# [Task objective]
Output the listing below verbatim, but drop the images.

# [Information provided]
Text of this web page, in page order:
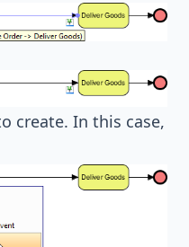
create. In this case,
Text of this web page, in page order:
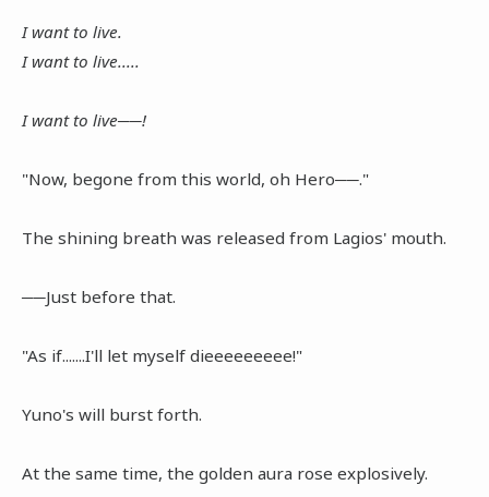
I want to live.
I want to live.....
I want to live──!
"Now, begone from this world, oh Hero──."
The shining breath was released from Lagios' mouth.
──Just before that.
"As if.......I'll let myself dieeeeeeeee!"
Yuno's will burst forth.
At the same time, the golden aura rose explosively.
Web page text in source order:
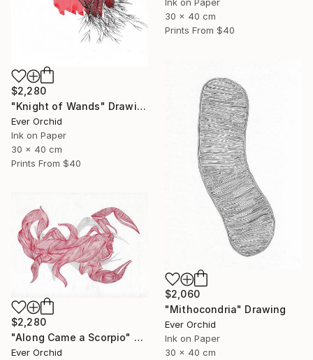
30 x 40 cm
Prints From $40
$2,280
"Knight of Wands" Drawing
Ever Orchid
Ink on Paper
30 x 40 cm
Prints From $40
$2,060
"Mithocondria" Drawing
Ever Orchid
Ink on Paper
30 x 40 cm
$2,280
"Along Came a Scorpio" Drawing
Ever Orchid
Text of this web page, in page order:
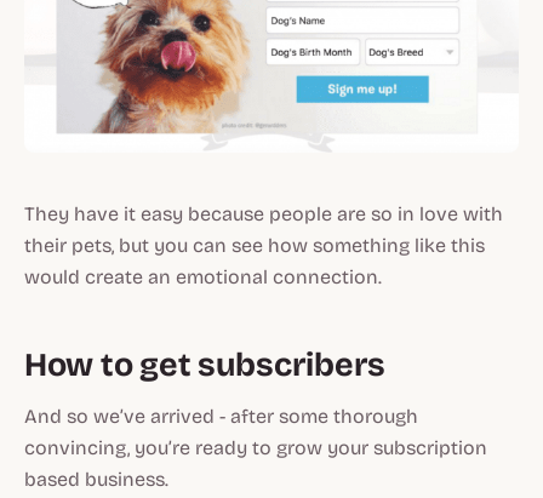
They have it easy because people are so in love with
their pets, but you can see how something like this
would create an emotional connection.
How to get subscribers
And so we’ve arrived - after some thorough
convincing, you’re ready to grow your subscription
based business.
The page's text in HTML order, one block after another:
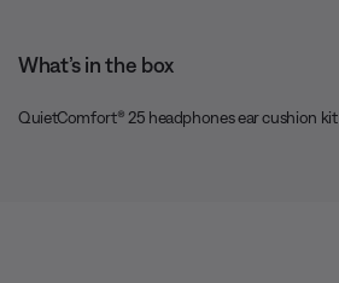
What’s in the box
QuietComfort® 25 headphones ear cushion kit
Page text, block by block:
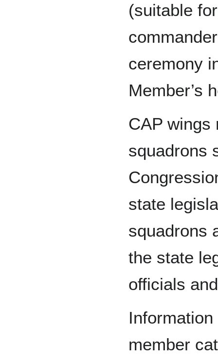
(suitable
ceremony
Member’s
CAP wings
squadrons
state
squadrons
the state
officials
member
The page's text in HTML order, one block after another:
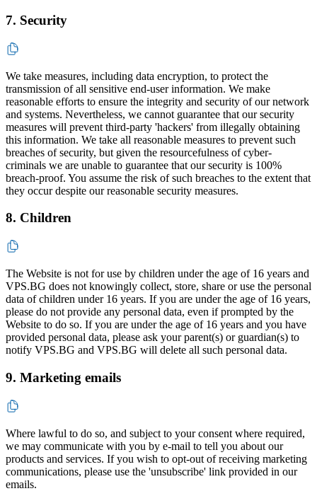
7. Security
We take measures, including data encryption, to protect the
transmission of all sensitive end-user information. We make
reasonable efforts to ensure the integrity and security of our network
and systems. Nevertheless, we cannot guarantee that our security
measures will prevent third-party 'hackers' from illegally obtaining
this information. We take all reasonable measures to prevent such
breaches of security, but given the resourcefulness of cyber-
criminals we are unable to guarantee that our security is 100%
breach-proof. You assume the risk of such breaches to the extent that
they occur despite our reasonable security measures.
8. Children
The Website is not for use by children under the age of 16 years and
VPS.BG does not knowingly collect, store, share or use the personal
data of children under 16 years. If you are under the age of 16 years,
please do not provide any personal data, even if prompted by the
Website to do so. If you are under the age of 16 years and you have
provided personal data, please ask your parent(s) or guardian(s) to
notify VPS.BG and VPS.BG will delete all such personal data.
9. Marketing emails
Where lawful to do so, and subject to your consent where required,
we may communicate with you by e-mail to tell you about our
products and services. If you wish to opt-out of receiving marketing
communications, please use the 'unsubscribe' link provided in our
emails.
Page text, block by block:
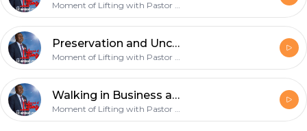
Moment of Lifting with Pastor Onyekachi Favour
Preservation and Uncommon Favour - February 17th 2019
Moment of Lifting with Pastor Onyekachi Favour
Walking in Business and Financial Dominion - February 10th 2019
Moment of Lifting with Pastor Onyekachi Favour
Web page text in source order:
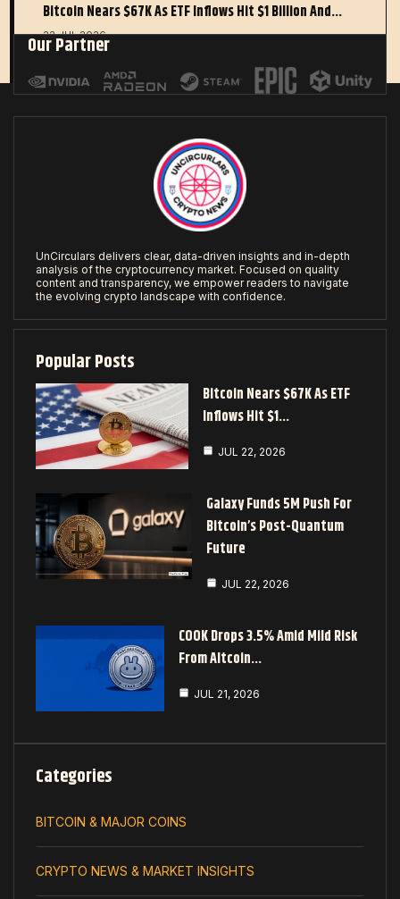
Bitcoin Nears $67K As ETF Inflows Hit $1 Billion And…
22 JUL 2026
Our Partner
UnCirculars delivers clear, data-driven insights and in-depth
analysis of the cryptocurrency market. Focused on quality
content and transparency, we empower readers to navigate
the evolving crypto landscape with confidence.
Popular Posts
Bitcoin Nears $67K As ETF
Inflows Hit $1…
JUL 22, 2026
Galaxy Funds 5M Push For
Bitcoin’s Post-Quantum
Future
JUL 22, 2026
COOK Drops 3.5% Amid Mild Risk
From Altcoin…
JUL 21, 2026
Categories
BITCOIN & MAJOR COINS
CRYPTO NEWS & MARKET INSIGHTS
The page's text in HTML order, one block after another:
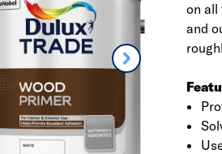
on all
and
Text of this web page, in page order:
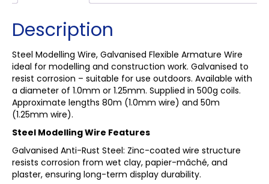
Description
Steel Modelling Wire, Galvanised Flexible Armature Wire
ideal for modelling and construction work. Galvanised to
resist corrosion – suitable for use outdoors. Available with
a diameter of 1.0mm or 1.25mm. Supplied in 500g coils.
Approximate lengths 80m (1.0mm wire) and 50m
(1.25mm wire).
Steel Modelling Wire Features
Galvanised Anti-Rust Steel: Zinc-coated wire structure
resists corrosion from wet clay, papier-mâché, and
plaster, ensuring long-term display durability.
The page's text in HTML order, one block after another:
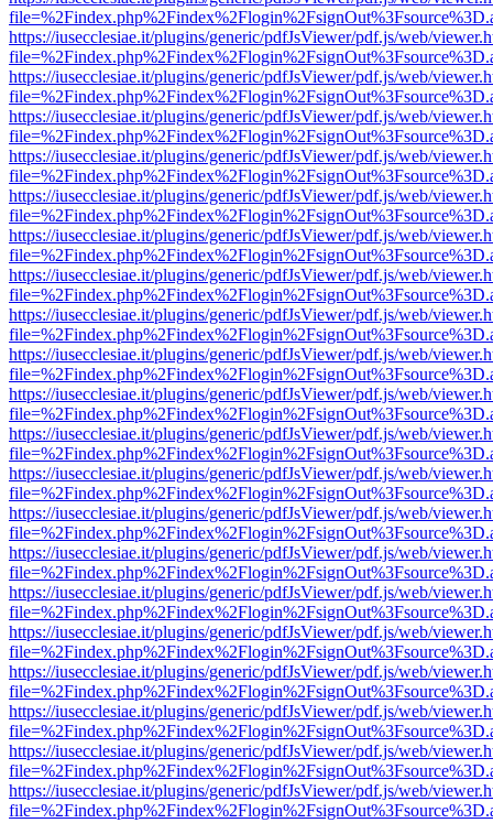
https://iusecclesiae.it/plugins/generic/pdfJsViewer/pdf.js/web/
https://iusecclesiae.it/plugins/generic/pdfJsViewer/pdf.js/web/
https://iusecclesiae.it/plugins/generic/pdfJsViewer/pdf.js/web/
https://iusecclesiae.it/plugins/generic/pdfJsViewer/pdf.js/web/
https://iusecclesiae.it/plugins/generic/pdfJsViewer/pdf.js/web/
https://iusecclesiae.it/plugins/generic/pdfJsViewer/pdf.js/web/
https://iusecclesiae.it/plugins/generic/pdfJsViewer/pdf.js/web/
https://iusecclesiae.it/plugins/generic/pdfJsViewer/pdf.js/web/
https://iusecclesiae.it/plugins/generic/pdfJsViewer/pdf.js/web/
https://iusecclesiae.it/plugins/generic/pdfJsViewer/pdf.js/web/
https://iusecclesiae.it/plugins/generic/pdfJsViewer/pdf.js/web/
https://iusecclesiae.it/plugins/generic/pdfJsViewer/pdf.js/web/
https://iusecclesiae.it/plugins/generic/pdfJsViewer/pdf.js/web/
https://iusecclesiae.it/plugins/generic/pdfJsViewer/pdf.js/web/
https://iusecclesiae.it/plugins/generic/pdfJsViewer/pdf.js/web/
https://iusecclesiae.it/plugins/generic/pdfJsViewer/pdf.js/web/
https://iusecclesiae.it/plugins/generic/pdfJsViewer/pdf.js/web/
https://iusecclesiae.it/plugins/generic/pdfJsViewer/pdf.js/web/
https://iusecclesiae.it/plugins/generic/pdfJsViewer/pdf.js/web/
https://iusecclesiae.it/plugins/generic/pdfJsViewer/pdf.js/web/
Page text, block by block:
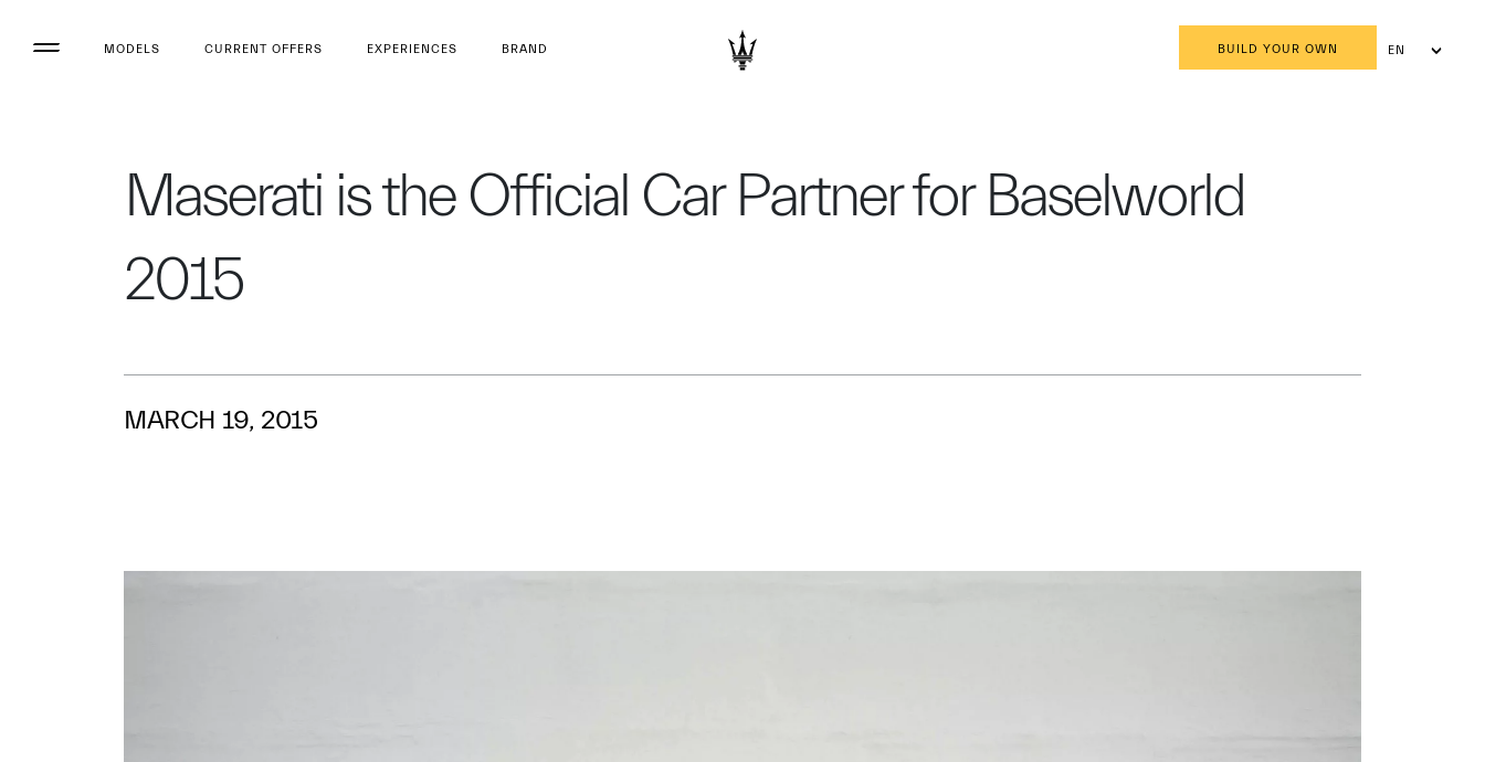
MODELS CURRENT OFFERS EXPERIENCES BRAND BUILD YOUR OWN
EN
Maserati is the Official Car Partner for Baselworld
2015
MARCH 19, 2015
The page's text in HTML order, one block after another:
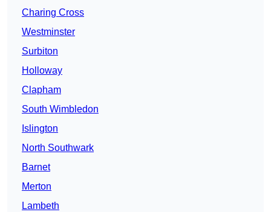
Charing Cross
Westminster
Surbiton
Holloway
Clapham
South Wimbledon
Islington
North Southwark
Barnet
Merton
Lambeth
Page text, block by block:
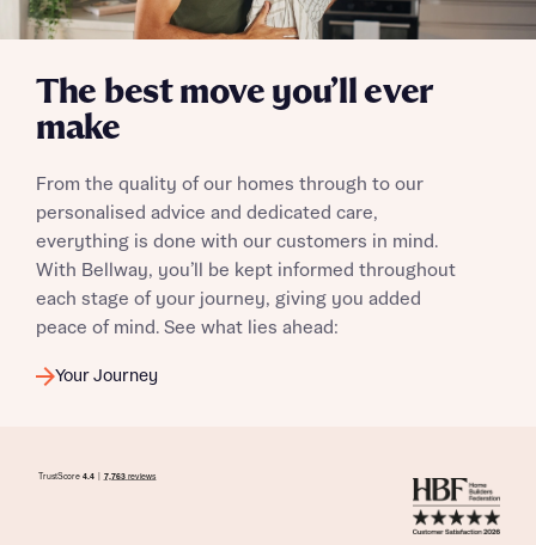
I have read and agree to Bellway Homes’
The best move you’ll ever
make
From the quality of our homes through to our
personalised advice and dedicated care,
everything is done with our customers in mind.
With Bellway, you’ll be kept informed throughout
each stage of your journey, giving you added
peace of mind. See what lies ahead:
Your Journey
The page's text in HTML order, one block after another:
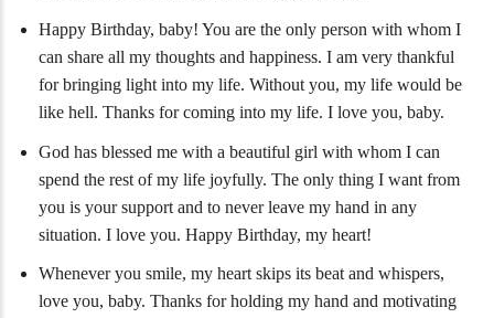
Happy Birthday, baby! You are the only person with whom I
can share all my thoughts and happiness. I am very thankful
for bringing light into my life. Without you, my life would be
like hell. Thanks for coming into my life. I love you, baby.
God has blessed me with a beautiful girl with whom I can
spend the rest of my life joyfully. The only thing I want from
you is your support and to never leave my hand in any
situation. I love you. Happy Birthday, my heart!
Whenever you smile, my heart skips its beat and whispers,
love you, baby. Thanks for holding my hand and motivating
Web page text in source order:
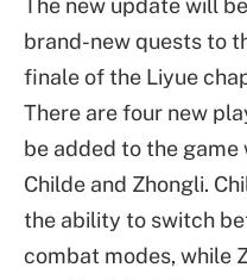
The new update will
brand-new quests to
finale of the Liyue
There are four new
be added to the
Childe and Zhongli.
the ability to switch
combat modes, while
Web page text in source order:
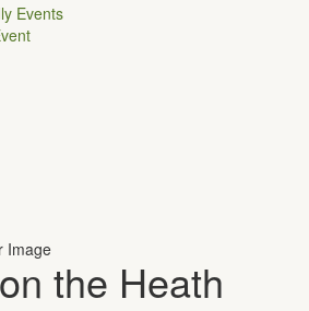
Events
the Heath
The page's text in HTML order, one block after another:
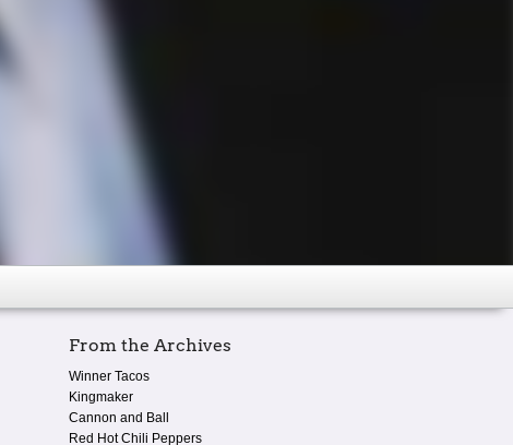
From the Archives
Winner Tacos
Kingmaker
Cannon and Ball
Red Hot Chili Peppers
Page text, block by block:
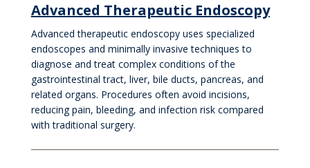
Advanced Therapeutic Endoscopy
Advanced therapeutic endoscopy uses specialized
endoscopes and minimally invasive techniques to
diagnose and treat complex conditions of the
gastrointestinal tract, liver, bile ducts, pancreas, and
related organs. Procedures often avoid incisions,
reducing pain, bleeding, and infection risk compared
with traditional surgery.
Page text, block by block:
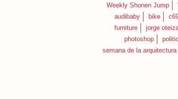
Weekly Shonen Jump
audibaby
bike
furniture
jorge
photoshop
semana de la arquitectura

# [Answer below]
Text of this web page, in page order:
create. In this case,
Text of this web page, in page order:
I want to live.
I want to live.....
I want to live──!
"Now, begone from this world, oh Hero──."
The shining breath was released from Lagios' mouth.
──Just before that.
"As if.......I'll let myself dieeeeeeeee!"
Yuno's will burst forth.
At the same time, the golden aura rose explosively.
Web page text in source order:
30 x 40 cm
Prints From $40
$2,280
"Knight of Wands" Drawing
Ever Orchid
Ink on Paper
30 x 40 cm
Prints From $40
$2,060
"Mithocondria" Drawing
Ever Orchid
Ink on Paper
30 x 40 cm
$2,280
"Along Came a Scorpio" Drawing
Ever Orchid
Text of this web page, in page order:
They have it easy because people are so in love with
their pets, but you can see how something like this
would create an emotional connection.
How to get subscribers
And so we’ve arrived - after some thorough
convincing, you’re ready to grow your subscription
based business.
The page's text in HTML order, one block after another:
What’s in the box
QuietComfort® 25 headphones ear cushion kit
Page text, block by block:
(suitable
ceremony
Member’s
CAP wings
squadrons
state
squadrons
the state
officials
member
The page's text in HTML order, one block after another:
7. Security
We take measures, including data encryption, to protect the
transmission of all sensitive end-user information. We make
reasonable efforts to ensure the integrity and security of our network
and systems. Nevertheless, we cannot guarantee that our security
measures will prevent third-party 'hackers' from illegally obtaining
this information. We take all reasonable measures to prevent such
breaches of security, but given the resourcefulness of cyber-
criminals we are unable to guarantee that our security is 100%
breach-proof. You assume the risk of such breaches to the extent that
they occur despite our reasonable security measures.
8. Children
The Website is not for use by children under the age of 16 years and
VPS.BG does not knowingly collect, store, share or use the personal
data of children under 16 years. If you are under the age of 16 years,
please do not provide any personal data, even if prompted by the
Website to do so. If you are under the age of 16 years and you have
provided personal data, please ask your parent(s) or guardian(s) to
notify VPS.BG and VPS.BG will delete all such personal data.
9. Marketing emails
Where lawful to do so, and subject to your consent where required,
we may communicate with you by e-mail to tell you about our
products and services. If you wish to opt-out of receiving marketing
communications, please use the 'unsubscribe' link provided in our
emails.
Page text, block by block:
Moment of Lifting with Pastor Onyekachi Favour
Preservation and Uncommon Favour - February 17th 2019
Moment of Lifting with Pastor Onyekachi Favour
Walking in Business and Financial Dominion - February 10th 2019
Moment of Lifting with Pastor Onyekachi Favour
Web page text in source order:
Bitcoin Nears $67K As ETF Inflows Hit $1 Billion And…
22 JUL 2026
Our Partner
UnCirculars delivers clear, data-driven insights and in-depth
analysis of the cryptocurrency market. Focused on quality
content and transparency, we empower readers to navigate
the evolving crypto landscape with confidence.
Popular Posts
Bitcoin Nears $67K As ETF
Inflows Hit $1…
JUL 22, 2026
Galaxy Funds 5M Push For
Bitcoin’s Post-Quantum
Future
JUL 22, 2026
COOK Drops 3.5% Amid Mild Risk
From Altcoin…
JUL 21, 2026
Categories
BITCOIN & MAJOR COINS
CRYPTO NEWS & MARKET INSIGHTS
The page's text in HTML order, one block after another:
on all
and
Text of this web page, in page order:
Description
Steel Modelling Wire, Galvanised Flexible Armature Wire
ideal for modelling and construction work. Galvanised to
resist corrosion – suitable for use outdoors. Available with
a diameter of 1.0mm or 1.25mm. Supplied in 500g coils.
Approximate lengths 80m (1.0mm wire) and 50m
(1.25mm wire).
Steel Modelling Wire Features
Galvanised Anti-Rust Steel: Zinc-coated wire structure
resists corrosion from wet clay, papier-mâché, and
plaster, ensuring long-term display durability.
The page's text in HTML order, one block after another:
https://iusecclesiae.it/plugins/generic/pdfJsViewer/pdf.js/web/
https://iusecclesiae.it/plugins/generic/pdfJsViewer/pdf.js/web/
https://iusecclesiae.it/plugins/generic/pdfJsViewer/pdf.js/web/
https://iusecclesiae.it/plugins/generic/pdfJsViewer/pdf.js/web/
https://iusecclesiae.it/plugins/generic/pdfJsViewer/pdf.js/web/
https://iusecclesiae.it/plugins/generic/pdfJsViewer/pdf.js/web/
https://iusecclesiae.it/plugins/generic/pdfJsViewer/pdf.js/web/
https://iusecclesiae.it/plugins/generic/pdfJsViewer/pdf.js/web/
https://iusecclesiae.it/plugins/generic/pdfJsViewer/pdf.js/web/
https://iusecclesiae.it/plugins/generic/pdfJsViewer/pdf.js/web/
https://iusecclesiae.it/plugins/generic/pdfJsViewer/pdf.js/web/
https://iusecclesiae.it/plugins/generic/pdfJsViewer/pdf.js/web/
https://iusecclesiae.it/plugins/generic/pdfJsViewer/pdf.js/web/
https://iusecclesiae.it/plugins/generic/pdfJsViewer/pdf.js/web/
https://iusecclesiae.it/plugins/generic/pdfJsViewer/pdf.js/web/
https://iusecclesiae.it/plugins/generic/pdfJsViewer/pdf.js/web/
https://iusecclesiae.it/plugins/generic/pdfJsViewer/pdf.js/web/
https://iusecclesiae.it/plugins/generic/pdfJsViewer/pdf.js/web/
https://iusecclesiae.it/plugins/generic/pdfJsViewer/pdf.js/web/
https://iusecclesiae.it/plugins/generic/pdfJsViewer/pdf.js/web/
Page text, block by block:
MODELS CURRENT OFFERS EXPERIENCES BRAND BUILD YOUR OWN
EN
Maserati is the Official Car Partner for Baselworld
2015
MARCH 19, 2015
The page's text in HTML order, one block after another:
Charing Cross
Westminster
Surbiton
Holloway
Clapham
South Wimbledon
Islington
North Southwark
Barnet
Merton
Lambeth
Page text, block by block:
I have read and agree to Bellway Homes’
The best move you’ll ever
make
From the quality of our homes through to our
personalised advice and dedicated care,
everything is done with our customers in mind.
With Bellway, you’ll be kept informed throughout
each stage of your journey, giving you added
peace of mind. See what lies ahead:
Your Journey
The page's text in HTML order, one block after another:
Happy Birthday, baby! You are the only person with whom I
can share all my thoughts and happiness. I am very thankful
for bringing light into my life. Without you, my life would be
like hell. Thanks for coming into my life. I love you, baby.
God has blessed me with a beautiful girl with whom I can
spend the rest of my life joyfully. The only thing I want from
you is your support and to never leave my hand in any
situation. I love you. Happy Birthday, my heart!
Whenever you smile, my heart skips its beat and whispers,
love you, baby. Thanks for holding my hand and motivating
Web page text in source order:
The new update will
brand-new quests to
finale of the Liyue
There are four new
be added to the
Childe and Zhongli.
the ability to switch
combat modes, while
Web page text in source order:
Events
the Heath
The page's text in HTML order, one block after another:
From the Archives
Winner Tacos
Kingmaker
Cannon and Ball
Red Hot Chili Peppers
Page text, block by block:
Advanced Therapeutic Endoscopy
Advanced therapeutic endoscopy uses specialized
endoscopes and minimally invasive techniques to
diagnose and treat complex conditions of the
gastrointestinal tract, liver, bile ducts, pancreas, and
related organs. Procedures often avoid incisions,
reducing pain, bleeding, and infection risk compared
with traditional surgery.
Page text, block by block:
Weekly Shonen Jump
audibaby
bike
furniture
jorge
photoshop
semana de la arquitectura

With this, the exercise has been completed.